I am attracted by the malleable qualities of fiction, and the literature works I cite may form part of the viewer’s collective consciousness. Even if the viewer has not previously read these books, a familiarity exists due to the continuous cultural, educational and historical references that are drawn from these classic fictional works. Some of the literature that I have referenced include works by Iain Banks, Truman Capote, Charles Dickens, J.D. Salinger, Theodor Seuss Geisel and William Shakespeare.
By referencing classic works of fiction, I aim to go beyond the narratives, exploring hidden histories, contexts and personal engagements with the texts. The intersection between the performing arts and the visual arts has been a huge influence on my artistic practice. I continue to use elements and motifs from the ‘black box’ positioning them within the ‘white cube’, or gallery context.

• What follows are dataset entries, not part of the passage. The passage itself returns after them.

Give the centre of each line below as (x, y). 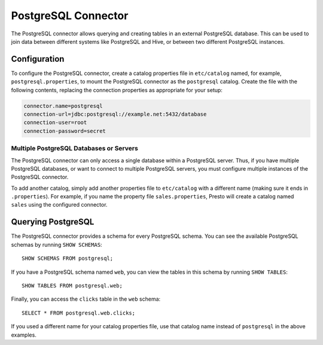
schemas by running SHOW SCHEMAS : (57, 244)
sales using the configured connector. (59, 205)
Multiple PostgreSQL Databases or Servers (75, 149)
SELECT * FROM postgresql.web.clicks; (79, 313)
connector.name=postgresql (63, 106)
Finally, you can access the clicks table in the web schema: (86, 299)
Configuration (38, 59)
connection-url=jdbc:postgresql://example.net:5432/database (115, 114)
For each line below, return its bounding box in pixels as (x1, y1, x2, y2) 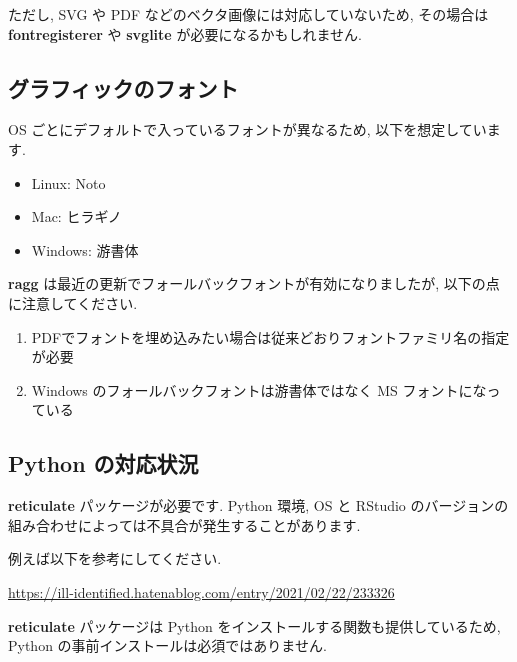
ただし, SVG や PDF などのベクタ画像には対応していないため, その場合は (8, 4, 489, 24)
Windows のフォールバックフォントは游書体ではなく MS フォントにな (31, 379, 487, 400)
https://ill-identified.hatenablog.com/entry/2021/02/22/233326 (8, 581, 395, 602)
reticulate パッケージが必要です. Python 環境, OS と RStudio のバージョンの (8, 495, 509, 516)
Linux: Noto (31, 172, 106, 193)
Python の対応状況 (8, 448, 199, 479)
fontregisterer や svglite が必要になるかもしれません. (8, 23, 362, 44)
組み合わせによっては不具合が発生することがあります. (8, 514, 361, 535)
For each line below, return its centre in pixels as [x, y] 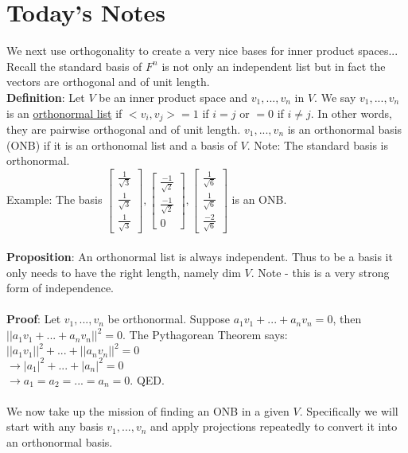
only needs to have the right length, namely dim [124, 272]
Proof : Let [34, 319]
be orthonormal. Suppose [169, 319]
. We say [335, 97]
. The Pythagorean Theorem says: [205, 335]
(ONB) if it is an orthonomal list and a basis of [122, 144]
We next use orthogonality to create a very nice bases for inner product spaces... [202, 51]
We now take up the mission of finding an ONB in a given [148, 410]
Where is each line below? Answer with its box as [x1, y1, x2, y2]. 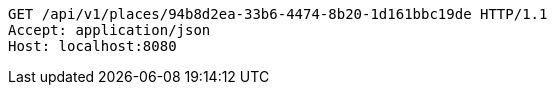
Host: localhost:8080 [8, 38, 177, 54]
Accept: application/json [8, 22, 211, 38]
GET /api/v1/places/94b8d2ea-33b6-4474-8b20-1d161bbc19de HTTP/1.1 [8, 6, 548, 22]
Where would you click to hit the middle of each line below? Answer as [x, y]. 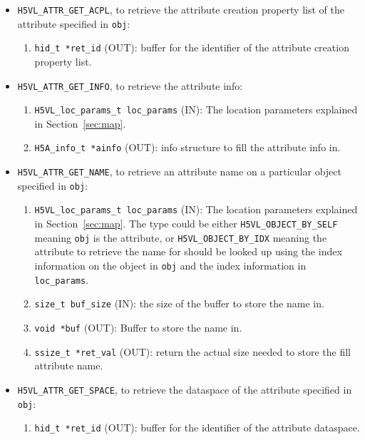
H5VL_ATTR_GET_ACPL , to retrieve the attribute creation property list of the [181, 9]
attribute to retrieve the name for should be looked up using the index [188, 251]
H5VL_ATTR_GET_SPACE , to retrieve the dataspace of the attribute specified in [185, 389]
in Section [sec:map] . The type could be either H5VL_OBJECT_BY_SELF [186, 224]
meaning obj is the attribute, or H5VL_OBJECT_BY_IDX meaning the [181, 237]
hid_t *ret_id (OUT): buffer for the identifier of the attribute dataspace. [197, 428]
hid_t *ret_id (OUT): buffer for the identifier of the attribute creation [192, 47]
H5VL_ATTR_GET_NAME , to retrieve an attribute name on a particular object [179, 172]
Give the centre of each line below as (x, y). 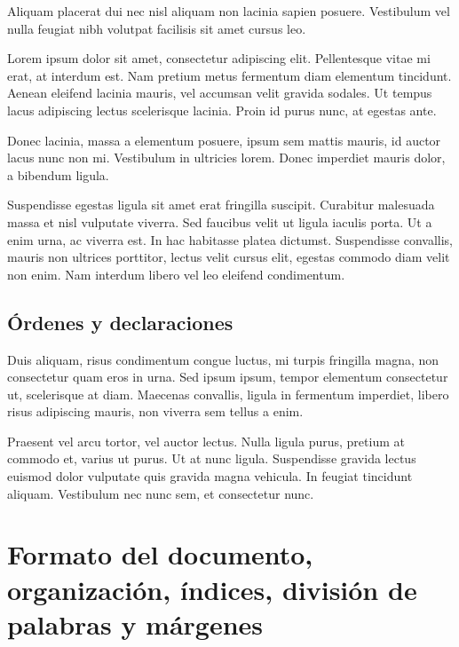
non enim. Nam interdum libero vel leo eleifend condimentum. (176, 274)
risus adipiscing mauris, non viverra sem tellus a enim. (155, 411)
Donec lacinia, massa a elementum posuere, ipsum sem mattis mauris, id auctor (224, 140)
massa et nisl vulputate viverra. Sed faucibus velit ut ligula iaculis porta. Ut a (220, 221)
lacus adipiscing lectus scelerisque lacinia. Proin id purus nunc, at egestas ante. (222, 110)
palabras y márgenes (135, 623)
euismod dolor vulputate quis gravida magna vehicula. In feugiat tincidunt (210, 476)
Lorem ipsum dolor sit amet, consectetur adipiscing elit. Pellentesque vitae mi (219, 58)
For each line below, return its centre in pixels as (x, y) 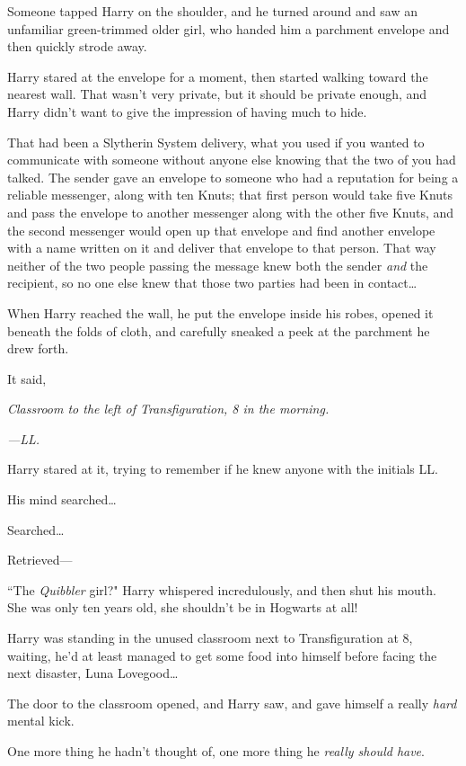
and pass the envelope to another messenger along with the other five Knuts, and (231, 212)
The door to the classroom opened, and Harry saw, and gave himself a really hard (232, 703)
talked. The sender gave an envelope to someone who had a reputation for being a (233, 177)
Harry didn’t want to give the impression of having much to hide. (187, 111)
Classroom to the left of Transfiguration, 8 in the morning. (168, 409)
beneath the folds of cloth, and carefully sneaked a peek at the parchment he (219, 330)
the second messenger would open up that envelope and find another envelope (221, 230)
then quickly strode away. (77, 46)
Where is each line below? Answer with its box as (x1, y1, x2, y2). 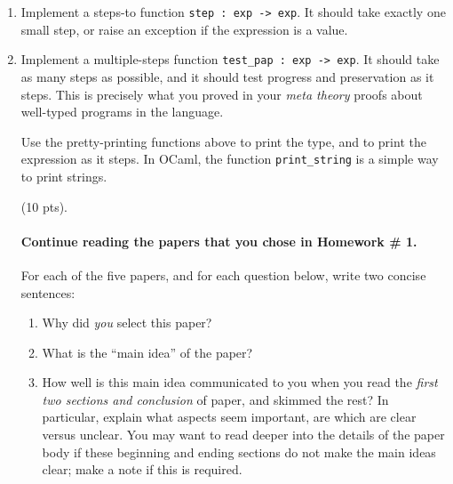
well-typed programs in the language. (20, 102, 224, 121)
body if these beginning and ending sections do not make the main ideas (42, 442, 436, 461)
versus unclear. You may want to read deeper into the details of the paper (42, 425, 445, 444)
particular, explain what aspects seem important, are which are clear (42, 407, 417, 426)
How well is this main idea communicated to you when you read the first (42, 373, 438, 391)
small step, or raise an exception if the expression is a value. (20, 20, 348, 38)
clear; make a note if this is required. (42, 460, 242, 479)
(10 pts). (20, 197, 68, 215)
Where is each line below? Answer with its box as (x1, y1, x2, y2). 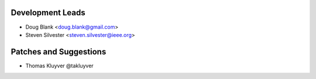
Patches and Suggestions (11, 47, 107, 57)
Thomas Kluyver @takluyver (25, 62, 94, 69)
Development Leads (11, 8, 86, 18)
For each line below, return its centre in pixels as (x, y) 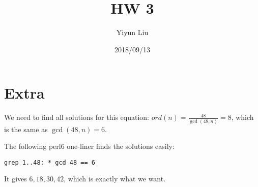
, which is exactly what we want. (115, 179)
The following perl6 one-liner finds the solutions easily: (89, 146)
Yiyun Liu (132, 32)
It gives (16, 179)
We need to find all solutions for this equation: (77, 117)
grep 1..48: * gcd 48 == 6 (50, 162)
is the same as (26, 129)
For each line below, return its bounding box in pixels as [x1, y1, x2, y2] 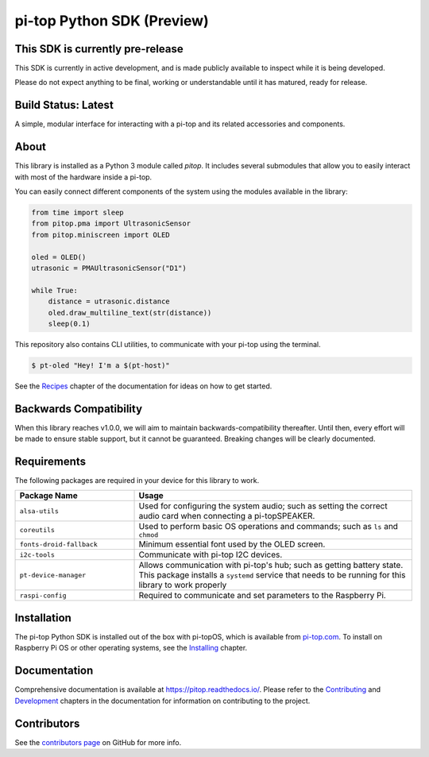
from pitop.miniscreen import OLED [31, 230, 170, 239]
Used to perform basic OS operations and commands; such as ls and [138, 521, 399, 532]
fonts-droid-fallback [19, 540, 99, 548]
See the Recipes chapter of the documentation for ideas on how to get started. [14, 381, 272, 391]
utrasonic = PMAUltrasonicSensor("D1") [31, 263, 187, 272]
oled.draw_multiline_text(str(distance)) [48, 308, 212, 317]
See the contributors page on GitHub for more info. [14, 737, 182, 747]
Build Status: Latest [14, 98, 114, 112]
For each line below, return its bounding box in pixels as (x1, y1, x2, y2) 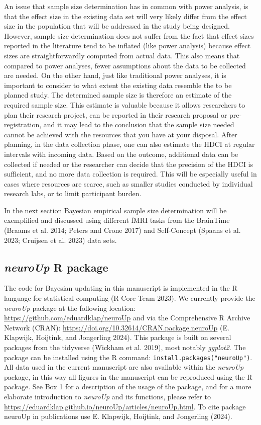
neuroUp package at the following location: (4, 302, 136, 313)
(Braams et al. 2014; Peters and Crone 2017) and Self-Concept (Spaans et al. (4, 225, 241, 235)
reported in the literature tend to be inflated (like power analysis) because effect (4, 40, 251, 51)
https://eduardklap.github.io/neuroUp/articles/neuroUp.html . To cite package (4, 401, 246, 411)
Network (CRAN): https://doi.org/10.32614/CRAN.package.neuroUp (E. (4, 322, 229, 332)
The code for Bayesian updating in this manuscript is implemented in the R (4, 283, 237, 293)
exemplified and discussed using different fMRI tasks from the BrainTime (4, 215, 230, 225)
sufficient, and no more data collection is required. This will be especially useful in (4, 168, 257, 179)

In evaluating my work I can identify that identity construction is a reoccurring theme. By liberally appropriating works of fiction, personal histories and experiences, I can avoid creating strictly agenda driven or didactic ‘documentaries’, but instead create scenarios in which the viewer can identify. Recently my practice has been informed by Jacques Lacan’s theories, in particular “The Mirror Stage as Formative of the I” (1936).
By inhabiting and interpolating myself into various roles, and by collaborating with professionals including actors, directors, writers, dancers, and theorists, I begin new learning processes. I have become hugely interested in how actors connect with a character and aim to reject cliché imitations of reality and to search for something more real in himself.